Biosynthesis of valencene
As a demonstration of practical application, we engineered P. putida using the developed CRISPR/Cas9 system to achieve the biosynthesis of valencene. Valencene, prized for its citrus aroma has been pursued for de novo synthesis in recombinant strains such as S. cerevisiae and E. coli via different pathways (Fig. S3). P. putida KT2440 has emerged as a promising alternative due to its high tolerance to toxic byproducts, facilitating robust production processes for valencene and other terpenes.

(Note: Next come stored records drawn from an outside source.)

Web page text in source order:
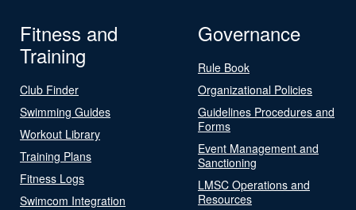
Fitness and
Training
Club Finder
Swimming Guides
Workout Library
Training Plans
Fitness Logs
Swimcom Integration
Governance
Rule Book
Organizational Policies
Guidelines Procedures and
Forms
Event Management and
Sanctioning
LMSC Operations and
Resources
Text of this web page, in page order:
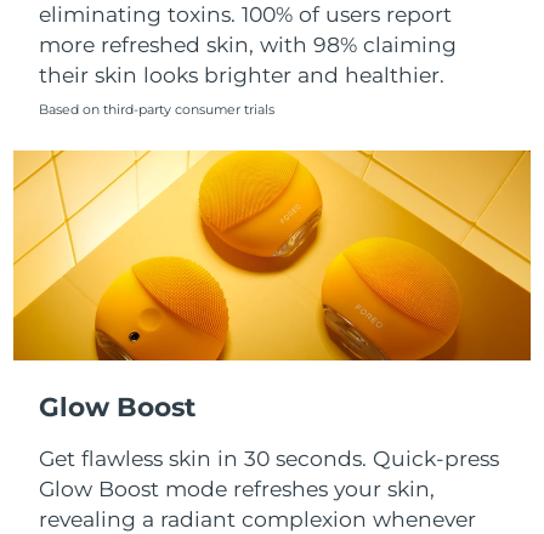
eliminating toxins. 100% of users report
more refreshed skin, with 98% claiming
their skin looks brighter and healthier.
Based on third-party consumer trials
Glow Boost
Get flawless skin in 30 seconds. Quick-press
Glow Boost mode refreshes your skin,
revealing a radiant complexion whenever
Slovakia Delivery estimate:8/10/26
South Africa Delivery estimate:8/18/26
South Korea Delivery estimate:8/12/26
Spain Delivery estimate: 8/10/26
Sweden Delivery estimate:8/10/26
Thailand Delivery estimate:
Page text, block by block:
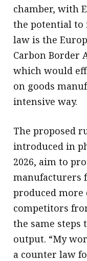
chamber, with
the potential to
law is the
Carbon Border
which would
on goods
intensive way.
The proposed
introduced in
2026, aim to
manufacturers
produced more
competitors
the same steps
output. “My
a counter law

As shown in Fig. 3A, the endA and endX genes were deleted sequentially to create a host strain PpΔend, enhancing exogenous gene expression stability [33]. Then, the plasmid pV01, carrying the valencene synthase (vs) gene from Callitropsis nootkatensis [34], was introduced into PPpΔend, resulting in the strain PpV01. This strain generated 2.11 mg/L of valencene. DXP synthase (dxs) is crucial in isoprenoid biosynthesis, playing a central role in the production of isopentenyl pyrophosphate (IPP) (Fig. S3 and Fig. 3B). The ispA (GPP/FPP synthase) catalyzes the condensation of IPP and DMAPP to form farnesyl pyrophosphate (FPP), the valencene precursor. Overexpression dxs and ispA in PpV01 generated strains PpV02 and PpV03, respectively. Notably, PpV02 with dxs overexpression with VS showed a significant 4.5-fold improvement in valencene production, but noverexpressing ispA with vs in PpV03 did not increase production significantly. These results indicated that enhancement of key enzymes of the upstream pathway of MEP is favorable to increasing the yield of the target product mainly due to the insufficient supply of precursors of the upstream pathway at this time.

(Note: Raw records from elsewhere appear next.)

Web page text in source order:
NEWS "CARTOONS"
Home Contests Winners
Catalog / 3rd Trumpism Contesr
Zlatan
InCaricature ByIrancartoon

In P. putida KT2440, Ac-CoA can naturally be converted to polyhydroxyalkanoate (PHA) by phaG and phaC1ZC2 [35]. Deleting phaG and phaC1ZC2 genes may reduce precursor depletion by the bypass pathway thus improve valencene production. As shown in Fig. 3C, deleting phaG in PpV04 did not improve valencene production, indicating the presence of other isoenzymes. However, PpV05, with phaG and phaC1ZC2 knocked out, exhibited an 11.8% increase in yield compared to PpV02. Further overexpression of ispA in strain PpV06 significantly increased valencene yield and cell density compared to PpV04.
Finally, adding another copy of the vs gene linked with ispA in genome using a designed α-helical rigid linker (EAAAK)2 [36] resulted in strain PpV07, which showed a significant improvement in valencene yield. Remarkably, the engineered PpV07 achieved a 10-fold increase in valencene production compared to the starting strain PpV01. Overexpressing dxs, ispA, and vs genes mainly contributed to valencene yield, while deleting phaG and phaC1ZC2 genes contributed indirectly by enhancing cell growth.
Heterologous biosynthesis of valencene has been reported in different microorganisms [37]. The highest valencene yield (12.4 g/L) was reported in Saccharomyces cerevisiae through gene screening, protein engineering, and pathway optimization [38]. Bacteria as hosts showed relatively lower valencene production, ranging from 2.41 mg/L in Corynebacterium glutamicum to 352 mg/L in Rhodobacter sphaeroides. This study is the first report of valencene biosynthesis using P. putida as a host. Although our current yield is not as high as in engineered yeast, the fast growth rate of P. putida and our advantageous CRISPR/Cas9 editing technology allow for faster metabolic engineering, thus having great potential in increasing valencene production.